Required work: Skip the images and restate every line of the records exactly.

"""

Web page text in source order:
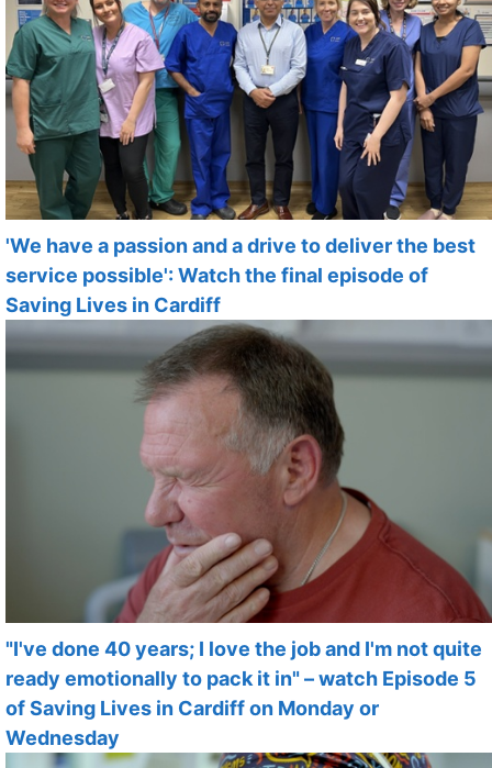
'We have a passion and a drive to deliver the best
service possible': Watch the final episode of
Saving Lives in Cardiff
"I've done 40 years; I love the job and I'm not quite
ready emotionally to pack it in" – watch Episode 5
of Saving Lives in Cardiff on Monday or
Wednesday

"""

Written reply:
Web page text in source order:
'We have a passion and a drive to deliver the best
service possible': Watch the final episode of
Saving Lives in Cardiff
"I've done 40 years; I love the job and I'm not quite
ready emotionally to pack it in" – watch Episode 5
of Saving Lives in Cardiff on Monday or
Wednesday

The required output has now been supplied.